According to Devas, the unanimous decision included the arbitrator appointed to the tribunal by India.

Reacting to the development, G.Madhavan Nair, who was ISRO Chairman when the deal was signed, told reporters in Thiruvananthapuram that all this happened because of the UPA-2 government.

S. Rakesh, Chairman-cum-Managing Director of Antrix Corporation Limited, was not available for comments.

In an earlier decision, an International Chamber of Commerce (ICC) tribunal in 2015 found unanimously that Antrix’s repudiation of the contract was unlawful, and awarded Devas damages and pre-award interest of approximately $672 million, plus post-award annual interest accruing at 18 per cent until the award is paid in full.

The courts in Britain and France have recognised the ICC award and held it to be enforceable.

According to Devas Chairman Lawrence Babbio, with the PCA award, two international tribunals have now unanimously agreed that financial compensation should be paid after annulment of Devas’s rights.

“Other courts in France and the United Kingdom have agreed that the award against Antrix ought to be enforced. We prefer a mutually agreeable resolution of this matter. But until that occurs, Devas and its investors will continue to press their claims before international tribunals and in courts around the world,” Babbio was quoted as saying in the statement.

The PCA tribunal unanimously found that by annulling the contract in 2011 and denying the commercial use of S-band spectrum, the Indian government expropriated the investments of Devas’s foreign shareholders and also acted unfairly and inequitably, thus making it liable to pay financial compensation.

Antrix entered into an agreement with Devas in 2005 for the long-term lease of two ISRO satellites operating in the S-band.

However, the then United Progressive Alliance government cancelled the controversial contract in February 2011, invoking sovereignty and decided to use the advanced satellite for the country’s strategic use.

Under the annulled deal, Antrix was to lease satellite transponders to Devas for allowing it to offer digital multimedia services using the S-band wavelength (spectrum), reserved for strategic purpose.

The space agency launched the GSAT-6 on August 27, 2011 from its spaceport at Sriharikota in Andhra Pradesh, about 90 km north of Chennai, as a communication satellite, using a heavy rocket.

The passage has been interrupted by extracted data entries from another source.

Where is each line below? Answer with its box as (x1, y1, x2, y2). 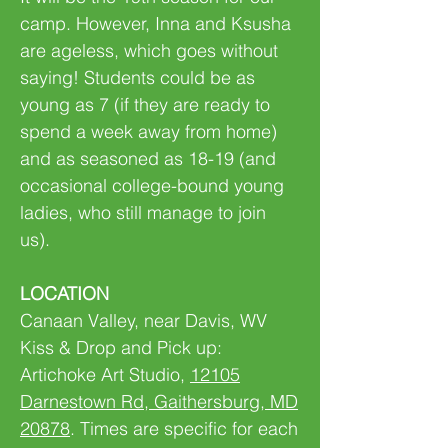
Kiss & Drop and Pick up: (20, 336, 222, 359)
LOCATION (20, 282, 109, 305)
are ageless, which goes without (20, 39, 278, 62)
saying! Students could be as (20, 66, 255, 89)
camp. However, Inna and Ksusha (20, 12, 291, 35)
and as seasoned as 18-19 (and (20, 147, 276, 170)
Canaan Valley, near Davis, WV (20, 309, 267, 332)
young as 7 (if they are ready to (20, 93, 270, 116)

In June 2016, the Enforcement Directorate (ED) had issued a notice to Devas for alleged violation of foreign exchange laws involving around Rs 1,200 crore.

According to a government statement, Devas Multimedia is suspected to have received foreign direct investment of Rs 578.54 crore between May 2006 and June 2010 from various overseas investors, including CC Devas Mauritius Ltd, Telecom Devas Mauritius Ltd, Deutsche Telkom Asia Pvt. Ltd. and Devas Employees Mauritius Pvt. Ltd. in violation of the provisions of the Foreign Exchange Management Act.

The ED said the share subscription agreements entered by Devas Multimedia with the investors contained clauses relating to settlement of disputes in courts other than those in India and applicability other than Indian laws in matters of dispute, and thus, the FDI received by the firm was contrary to the conditions specified in the approvals granted by Foreign Investment Promotion Board.

The extent of contravention on the said count is Rs 578.54 crore, the ED said.

The ED also charged Devas Multimedia with contravening the FDI regulations under FEMA for assuring foreign investor an annual eight per cent priority dividend in addition to other dividends on cumulative basis.

The investments received by the Indian company with such assured returns is Rs 571.72 crore, the statement said.

According to the ED, Devas, for one tranche of receipt of funds, issued a security akin to an External Commercial Borrowing (ECB) promising higher returns than the ceiling fixed by the Reserve Bank of India. The extent of violation is Rs 67.5 crore, the ED said.

According to the probe agency, a show cause notice has been issued to the Indian investors, the persons responsible in the Indian company, including its directors and foreign investors.

The ED has initiated adjudication process. In case the alleged contravention is proved in the adjudication proceedings, the noticees are liable for penalty under FEMA, which may be imposed up to thrice the sum involved in such contravention.